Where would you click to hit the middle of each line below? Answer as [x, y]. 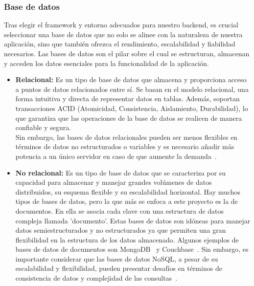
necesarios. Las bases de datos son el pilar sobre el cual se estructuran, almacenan [127, 53]
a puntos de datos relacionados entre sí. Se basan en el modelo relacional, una [132, 89]
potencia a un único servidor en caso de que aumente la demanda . [116, 156]
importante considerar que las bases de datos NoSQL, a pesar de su [117, 258]
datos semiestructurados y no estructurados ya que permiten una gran [121, 230]
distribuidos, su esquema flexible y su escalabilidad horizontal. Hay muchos [128, 191]
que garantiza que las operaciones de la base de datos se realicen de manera [129, 118]
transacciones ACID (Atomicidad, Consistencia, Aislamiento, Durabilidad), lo [132, 108]
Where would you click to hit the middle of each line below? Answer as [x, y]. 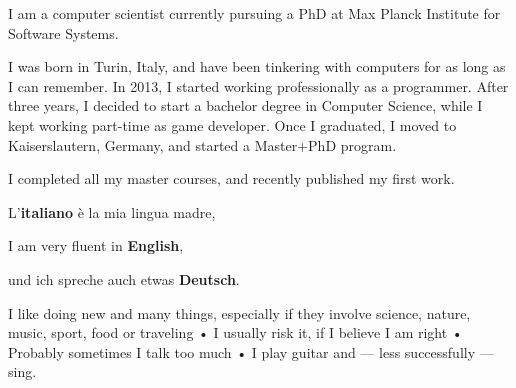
━━━━
* [Exercise objective]:
Only the pictures are to be left out; write out all the other data exactly.

* [Finished task]:
Where would you click to hit the middle of each line below? Answer as [x, y]. 
necesarios. Las bases de datos son el pilar sobre el cual se estructuran, almacenan [127, 53]
a puntos de datos relacionados entre sí. Se basan en el modelo relacional, una [132, 89]
potencia a un único servidor en caso de que aumente la demanda . [116, 156]
importante considerar que las bases de datos NoSQL, a pesar de su [117, 258]
datos semiestructurados y no estructurados ya que permiten una gran [121, 230]
distribuidos, su esquema flexible y su escalabilidad horizontal. Hay muchos [128, 191]
que garantiza que las operaciones de la base de datos se realicen de manera [129, 118]
transacciones ACID (Atomicidad, Consistencia, Aislamiento, Durabilidad), lo [132, 108]
Where would you click to hit the middle of each line below? Answer as [x, y]. 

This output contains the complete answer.